A condition using pointer

Question

I have read the topic about "pointer", but i still have some question.

// graph.cpp

struct Edge {
    int from;
    int to;
    unsigned int id;
    Edge(): from(0), to(0), id(0) {};
};

struct Vertex {
    int label;
    vector<Edge> edge;
};

class Graph: public vector<Vertex> {
    int gid;
    unsigned int edge_size;
};

if I declare a iterator in another file

bool get_forward_root (Graph &g, Vertex &v, vector<Edge*> &result) {
    for(vector<Edge>::iterator it = v.edge.begin(); it != v.edge.end(); it++) {
        if(v.label <= g[it->to].label)
        result.push_back(&(*it));
    }
}

In my understanding, it can be viewed as pointer, since v.edge.begin() is the first Edge object in vector<Edge>, but what is &(*it) ?

Question 2. What is the difference between g, &g, *g ?

In my understanding:

• &g is the memory address.
• *g is a Graph pointer point to a graph object, so we can use Graph *g = new Graph();
• g is a Graph object

the difference between *g and g is how we use, for example the two conditions are the same:

condition 1:

Graph *g = new Graph();
g->gid = 0;

condition 2:

Graph g;
g.gid = 0;

Question 3.

what is below meaning?

Graph &g

and why we use g[it->to].label not &g[it->to].label Thank very much:)

Answer 1

Question 1: it is not a pointer, it is an iterator. Iterators behave somewhat like pointers, for certain things only, but they aren't pointers. In the expression &(*it), * dereferences the iterator, to obtain a reference to the actual object it designates; the & then takes the address of this object, which results in an actual pointer, with pointer type (which is what the container result requires).

Question 2: g is the name of an object; in an expression, it designates the object, and has the type of the object. &g is the address of the object; an object in itself (albeit temporary) with a pointer type. *g isn't legal. At least as long as no user defined operators come into play: the type Graph could overload operator* or operator& to do more or less anything. (Given the example, with g[it->to], it is clear that Graph overloads []; this means that the usual identity a[b] means *(a+b) doesn't hold.) And in your code, g is not a pointer to a Graph, it is a reference, which acts like an alias—another name for whatever it was initialized with.

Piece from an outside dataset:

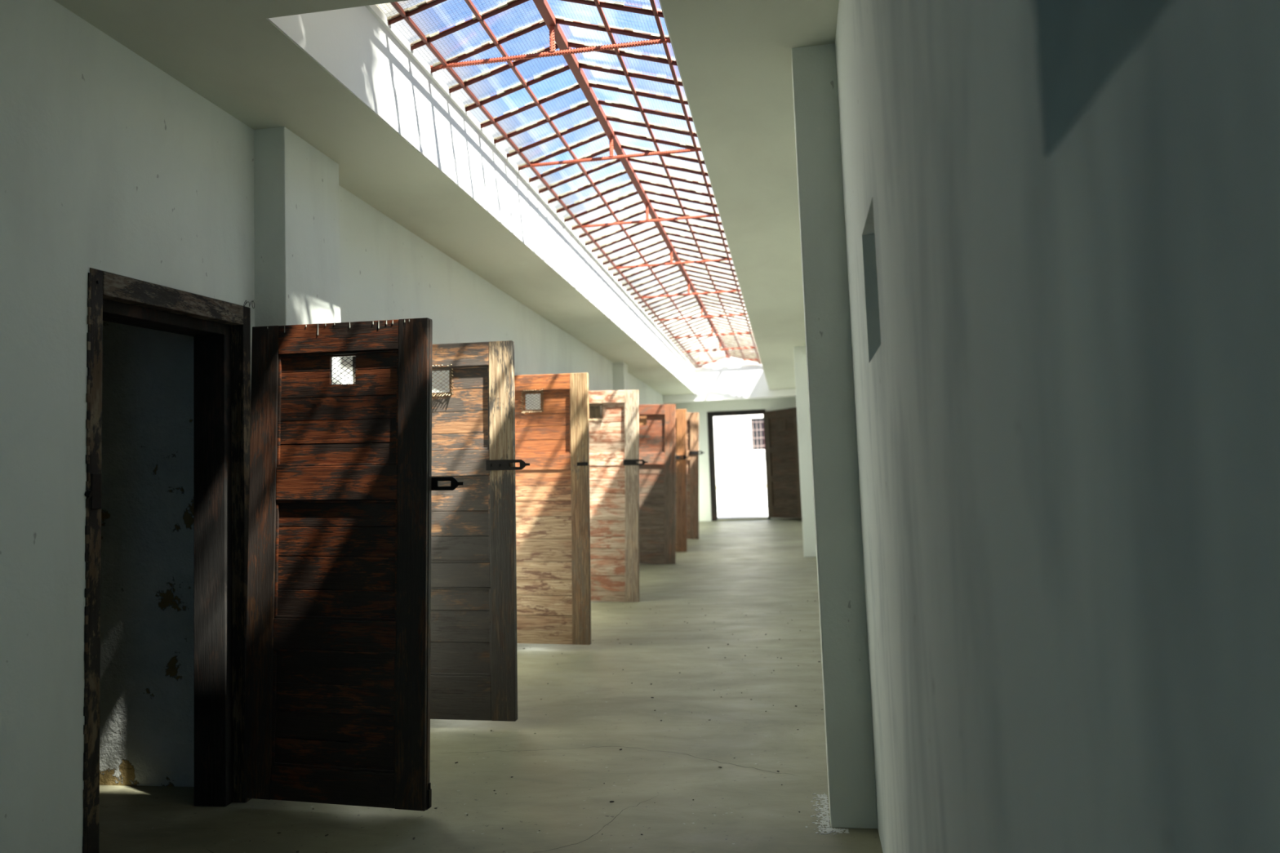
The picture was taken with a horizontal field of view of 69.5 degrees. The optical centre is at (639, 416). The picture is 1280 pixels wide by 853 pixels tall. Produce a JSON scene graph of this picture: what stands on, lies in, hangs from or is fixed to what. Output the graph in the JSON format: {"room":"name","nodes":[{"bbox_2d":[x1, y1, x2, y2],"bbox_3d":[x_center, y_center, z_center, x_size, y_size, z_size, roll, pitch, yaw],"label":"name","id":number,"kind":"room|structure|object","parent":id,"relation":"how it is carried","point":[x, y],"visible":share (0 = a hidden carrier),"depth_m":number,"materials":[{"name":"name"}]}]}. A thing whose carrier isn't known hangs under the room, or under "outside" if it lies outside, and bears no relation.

With regards to Graph* g and Graph g: there is a vital difference in the lifetime of the objects (or in the case of Graph* g, the lifetime of the pointed to object).

Question 3: The Graph& g has no relationship with the operator &; it is a means of telling the compiler that g is a reference. A reference is fundamentally just another name for the initialing object (or the only name, if the initializing object doesn't have a name otherwise). References are mostly (but not exclusively) used as function parameters.

Answer 2

Question 1: what is &(*it)

it acts like a pointer, but it's not a pointer. If it were a pointer, &*it would be the same as it. In the general case, &(*it) is the address (a real pointer) of the object that the iterator it points to. We can assume here that the & operator was not overloaded.

Question 2: What is the difference between g, &g, *g?

g is g. &g is the address of g. *g is the object g points to (if g is a pointer). Your 2 conditions (I don't understand why you call them conditions) do pretty much the same thing, yes.

Question 3: what is Graph &g?

It's called a reference. When defined, it should be immediately initialized. Think of a reference as another name of an object. (Better, read a book, see below).

All of your questions will be thoroughly answered in any decent C++ beginner book. I especially recommend Lippman's C++ primer for this purpose. Find other good titles here.

Answer 3

it is not a pointer, it is an iterator. Basically it behaves like a pointer (dereference and arrow operators are overloaded) and also like an array index (++, --, +=, etc. advance the iterator to point to the next element. For vectors you may find that useless, but that's great for other containers).

So, &(*it) transforms the iterator into a real pointer: it takes the address of the pointed-to object. It does not make much of a difference on a vector though, because all elements are stored into contiguous memory areas.